DATASET EXTRACT:
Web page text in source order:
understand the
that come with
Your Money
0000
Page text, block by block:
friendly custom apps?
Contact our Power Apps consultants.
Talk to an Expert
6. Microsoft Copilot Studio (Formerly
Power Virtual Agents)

ASSIGNED TASK: Using the material above, print every entry exactly as written.

RESULT OF THE EXERCISE:
Web page text in source order:
understand the
that come with
Your Money
0000
Page text, block by block:
friendly custom apps?
Contact our Power Apps consultants.
Talk to an Expert
6. Microsoft Copilot Studio (Formerly
Power Virtual Agents)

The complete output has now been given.